The Numbers
A Good Heart-Rate Formula Is Hard to Beat
The most widely used measurement has flaws; ‘don’t get hung up on a number’
My heart was racing while working out recently. Was it too fast?
Maximal heart rate—the highest number of times your heart can beat in a minute—is one of the most commonly used measurements in medicine and exercise.
Cardiologists use it to assess heart health. Gym rats use it to gauge how hard to push themselves.
But the formula used most often to predict the maximum is also the worst. It tends to overestimate the top level of exertion for younger people and underestimate it for older people.
New formulas are more accurate, but like the original, the rates they predict may be up to 12 beats too slow, or too fast.
“What I tell people is don’t get hung up on a number,” said Martha Gulati, chief of cardiology at the University of Arizona. “It’s also about symptoms.”
One simple gauge of exertion is the talk test.

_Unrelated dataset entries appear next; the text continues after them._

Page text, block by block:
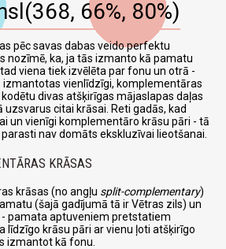
66%, 80%)
pēc savas dabas veido perfektu
nozīmē, ka, ja tās izmanto kā pamatu
viena tiek izvēlēta par fonu un otrā -
izmantotas vienlīdzīgi, komplementāras
divas atšķirīgas mājaslapas daļas
citai krāsai. Reti gadās, kad
un vienīgi komplementāro krāsu pāri - tā
nav domāts ekskluzīvai lieotšanai.
KRĀSAS
krāsas (no angļu split-complementary)
(šajā gadījumā tā ir Vētras zils) un
pamata aptuveniem pretstatiem
līdzīgo krāsu pāri ar vienu ļoti atšķirīgo
izmantot kā fonu.
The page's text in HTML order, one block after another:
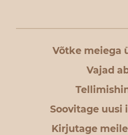
Võtke meiega
Vajad
Soovitage uusi
Kirjutage
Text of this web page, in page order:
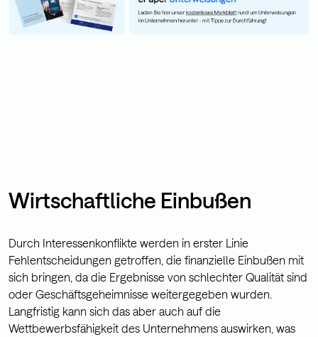
Wirtschaftliche Einbußen
Durch Interessenkonflikte werden in erster Linie
Fehlentscheidungen getroffen, die finanzielle Einbußen mit
sich bringen, da die Ergebnisse von schlechter Qualität sind
oder Geschäftsgeheimnisse weitergegeben wurden.
Langfristig kann sich das aber auch auf die
Wettbewerbsfähigkeit des Unternehmens auswirken, was
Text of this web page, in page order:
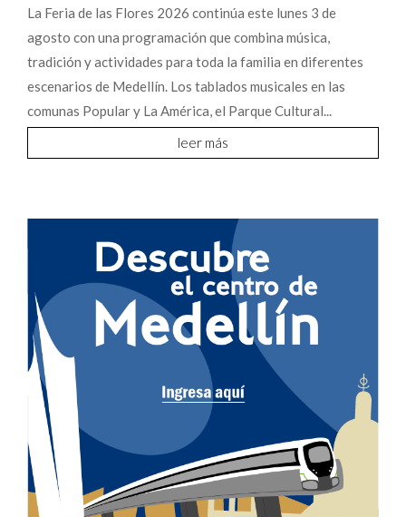
La Feria de las Flores 2026 continúa este lunes 3 de
agosto con una programación que combina música,
tradición y actividades para toda la familia en diferentes
escenarios de Medellín. Los tablados musicales en las
comunas Popular y La América, el Parque Cultural...
leer más

“Find the point where you have difficulty talking,” said John Porcari, a professor of exercise and sport science at the University of Wisconsin-La Crosse. “Back off from that pace slightly and you have your sweet spot for exercise intensity.”
Still, exercise is often targeted to a percentage of the maximal heart rate. Moderate exercise intensity is 50% to 70% of the maximum. Vigorous intensity is 70% to 85%.

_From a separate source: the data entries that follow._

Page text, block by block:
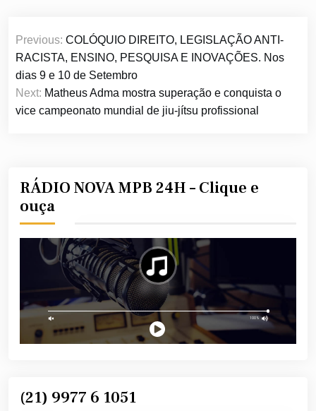
Navegação
de
Post
Previous: COLÓQUIO DIREITO, LEGISLAÇÃO ANTI-
RACISTA, ENSINO, PESQUISA E INOVAÇÕES. Nos
dias 9 e 10 de Setembro
Next: Matheus Adma mostra superação e conquista o
vice campeonato mundial de jiu-jítsu profissional
RÁDIO NOVA MPB 24H – Clique e
ouça
(21) 9977 6 1051
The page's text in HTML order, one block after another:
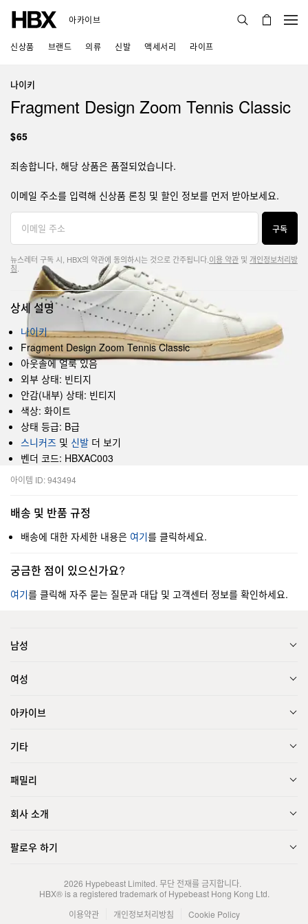
아카이브
신상품 브랜드 의류 신발 액세서리 라이프
나이키
Fragment Design Zoom Tennis Classic
$65
죄송합니다, 해당 상품은 품절되었습니다.
이메일 주소를 입력해 신상품 론칭 및 할인 정보를 먼저 받아보세요.
구독
뉴스레터 구독 시, HBX의 약관에 동의하시는 것으로 간주됩니다. 이용 약관 및 개인정보처리방
침
상세 설명
나이키
Fragment Design Zoom Tennis Classic
아웃솔에 얼룩 있음
외부 상태: 빈티지
안감(내부) 상태: 빈티지
색상: 화이트
상태 등급: B급
스니커즈 및 신발 더 보기
벤더 코드: HBXAC003
아이템 ID: 943494
배송 및 반품 규정
배송에 대한 자세한 내용은 여기를 클릭하세요.
궁금한 점이 있으신가요?
여기를 클릭해 자주 묻는 질문과 대답 및 고객센터 정보를 확인하세요.
남성
여성
아카이브
기타
패밀리
회사 소개
팔로우 하기
2026 Hypebeast Limited. 무단 전재를 금지합니다.
HBX® is a registered trademark of Hypebeast Hong Kong Ltd.
이용약관
개인정보처리방침 Cookie Policy

The traditional formula for predicting maximal heart rate was developed in 1968 by William Haskell, a professor emeritus of cardiovascular medicine at Stanford, and the late cardiologist Samuel M. Fox III.
At the time, they worked for the U.S. Public Health Service and had been looking for a way to measure cardiorespiratory fitness to assist physicians in recommending appropriate physical activity for healthy adults and those with heart disease.
After reviewing the data from 10 published studies, they came up with this formula: 220 minus a person’s age. The result is the predicted maximal heart rate.
According to Dr. Haskell, the studies used to develop the equation were published between 1938 and 1968. All the subjects were men who were generally healthy and ranged in age from 20 to 65. None were on cardiovascular medications, but some probably smoked, and their level of physical activity varied.
The studies followed standard protocols for maximal exercise tests using treadmills or stationary cycles with one interesting exception: One group of researchers tacked a hundred dollar bill to the ceiling in front of the treadmill to motivate participants. The person getting the highest heart rate within each age group got the $100.
That cash incentive, Dr. Haskell surmised, probably accounted for the higher heart rates of those men compared with those in the other studies.
Eventually, researchers noticed flaws in the results delivered by the original equation and began to draft more accurate versions.
Among the first was Hirofumi Tanaka, a professor and the director of the Cardiovascular Aging Research Laboratory at the University of Texas at Austin. His concern was that systematically underestimating the maximal heart rate of older patients, as he had noticed the traditional formula did, could lead to misdiagnoses.
“You might have a condition that wouldn’t be detected because you didn’t push a patient hard enough,” he said.
In 2000, he published this alternative based on a meta-analysis of 351 studies involving 18,712 subjects and validated with a laboratory study of 514 healthy men and women ranging in age from 18 to 81:
208 – (0.7 x Age)
In 2010, Dr. Gulati analyzed 5,437 healthy women ages 41 to 66 and concluded that a different formula should apply to women, whom she found to have lower maximal heart rates than men. Her formula is:
206 – (0.88 x Age)
In 2012, researchers in Norway examined 3,320 healthy men and women and concluded the equation should be:
211 – (0.64 x Age)
In each study, age was by far the best predictor of maximal heart rate, better even than level of fitness, weight, smoking and, in most cases, gender. (Only Dr. Gulati recommended using a different formula for women.)
While the alternatives may be more accurate, the original persists.
Charts that paper gym walls list target heart rates based on it. Top-of-the-line fitness trackers use it to identify exercise zones of different intensities. And many cardiologists use it to prescribe exercise.
Dr. Haskell offers two explanations for the formula’s endurance: It’s adequate for setting exercise targets for generally healthy people. And it’s simple.
In other words, it may be a rough guide. But most of us can apply it no sweat.